Midterm 3 Study Guide
This midterm covers chapters 8, 9 and 11. Here is a list of the main ideas:
- Describe the main idea behind dynamic programming, and what kinds of problems it is useful for.
- Describe what the coin-row problem is. How is it solved via a recurrence relation? How can we translate that into a dynamic programming algorithm?
- Describe the change-making problem, and the solution to it. Note that our solution to the change-making problem was different from the book’s, we used a 2-dimensional table for it.
- How can dynamic programming help us solve the Knapsack problem? What are memory functions and what are the advantages and disadvantages of a dynamic programming approach using memory functions vs not using memory functions?
- In a greedy algorithm, each choice made exhibits three key characteristics. What are they? Describe them.
- What are the three different possible approaches we can take in order to prove that a greedy algorithm produces the optimal solution to the problem?
- What is a minimum spanning tree?
- How does Prim’s algorithm proceed to construct a minimum spanning tree?
- What data structure do we need to maintain to assist us with Prim’s algorithm?
- What is the running time of Prim’s algorithm, assuming an adjacency list representation for the graph and a suitable implementation for other needed structures?
- How does Kruskal’s algorithm for determining a minimum spanning tree work?
- Kruskal’s algorithm needs to make use of a union-find structure. What is that structure?

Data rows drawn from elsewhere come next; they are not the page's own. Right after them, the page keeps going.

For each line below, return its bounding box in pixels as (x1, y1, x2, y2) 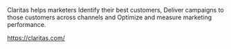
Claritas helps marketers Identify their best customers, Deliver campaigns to (7, 6, 224, 14)
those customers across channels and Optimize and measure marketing (7, 13, 212, 21)
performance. (7, 21, 46, 28)
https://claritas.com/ (7, 34, 66, 42)
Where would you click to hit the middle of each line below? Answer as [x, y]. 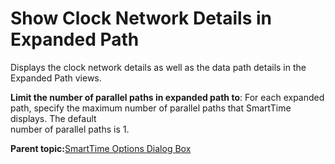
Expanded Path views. [56, 78]
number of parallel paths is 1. [70, 129]
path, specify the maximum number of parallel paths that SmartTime [151, 108]
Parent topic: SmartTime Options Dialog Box [101, 148]
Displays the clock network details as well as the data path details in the [158, 67]
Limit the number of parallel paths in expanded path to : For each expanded [167, 97]
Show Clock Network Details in [141, 18]
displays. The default [53, 118]
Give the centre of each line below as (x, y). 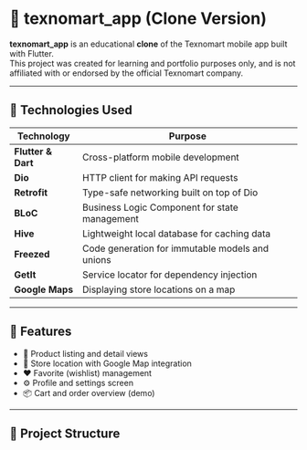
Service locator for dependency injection (169, 275)
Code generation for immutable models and (175, 248)
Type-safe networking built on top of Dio (170, 193)
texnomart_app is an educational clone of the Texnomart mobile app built (148, 44)
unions (96, 259)
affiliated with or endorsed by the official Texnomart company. (127, 73)
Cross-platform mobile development (160, 157)
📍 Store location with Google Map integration (107, 363)
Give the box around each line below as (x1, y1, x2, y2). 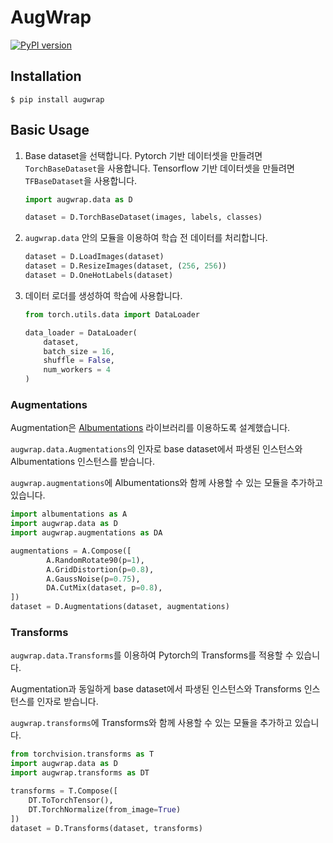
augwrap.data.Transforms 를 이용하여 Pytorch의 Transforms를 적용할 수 (10, 649, 294, 661)
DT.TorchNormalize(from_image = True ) (28, 804, 182, 815)
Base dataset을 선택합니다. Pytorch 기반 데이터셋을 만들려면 (24, 149, 263, 161)
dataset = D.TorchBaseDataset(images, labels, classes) (24, 212, 263, 223)
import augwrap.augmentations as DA (10, 528, 163, 538)
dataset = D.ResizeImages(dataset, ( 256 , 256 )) (24, 261, 228, 271)
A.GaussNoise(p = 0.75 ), (46, 574, 141, 584)
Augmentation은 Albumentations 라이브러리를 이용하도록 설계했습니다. (10, 422, 291, 434)
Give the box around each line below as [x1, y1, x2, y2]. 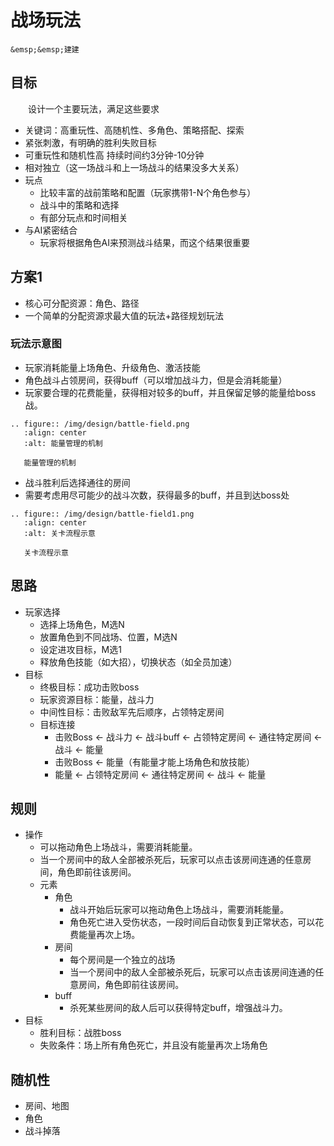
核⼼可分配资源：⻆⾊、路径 [24, 297, 140, 309]
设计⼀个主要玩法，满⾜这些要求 [28, 102, 160, 115]
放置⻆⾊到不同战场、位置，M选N [39, 631, 178, 643]
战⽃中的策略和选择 [39, 199, 120, 211]
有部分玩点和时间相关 [39, 211, 128, 223]
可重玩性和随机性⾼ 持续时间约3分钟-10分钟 [24, 149, 205, 161]
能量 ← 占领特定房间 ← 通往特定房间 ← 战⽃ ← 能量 [54, 768, 267, 780]
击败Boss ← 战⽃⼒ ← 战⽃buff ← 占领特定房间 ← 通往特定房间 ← [54, 731, 323, 743]
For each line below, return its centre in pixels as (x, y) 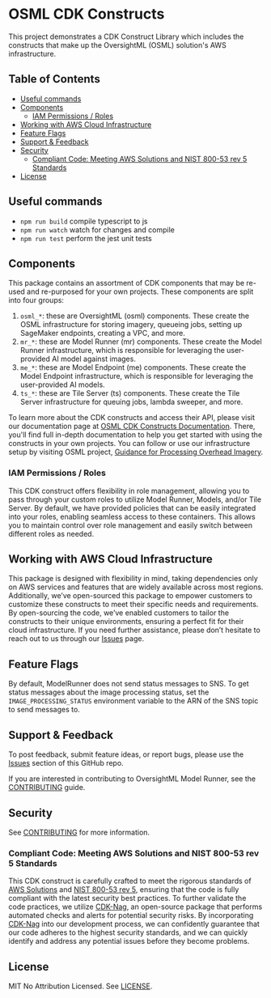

How does it work?
- Write pseudocode for the various operations in a union-find structure.
- Write pseudocode for Prim’s and Kruskal’s algorithms. Be able to use them.
- Describe Dijkstra’s algorithm and the problem it solves. Be able to carry out the algorithm.
- What is the main end result of a lower-bound argument? What does it tell us about a problem?
- How do we find trivial lower bounds?
- Explain the idea of the adversary argument, and use it to demonstrate that any comparison-based algorithm that is searching through a sorted array must take at least \(O(\log n)\) time.
- Explain how decision trees lead us to an information-theoretic lower bound, and use it to estimate that searching through a sorted array would take \(O(\log n)\) time.
- What decision problems to we classify as being “in \(P\)”? What about being “in NP”? Give examples of problems that are in P and problems that are in NP.
- What do we call a reduction from a problem to another? Give examples.
- What problems do we call NP-complete? What is so special about those problems?
- Name some problems that are NP-complete, and describe them.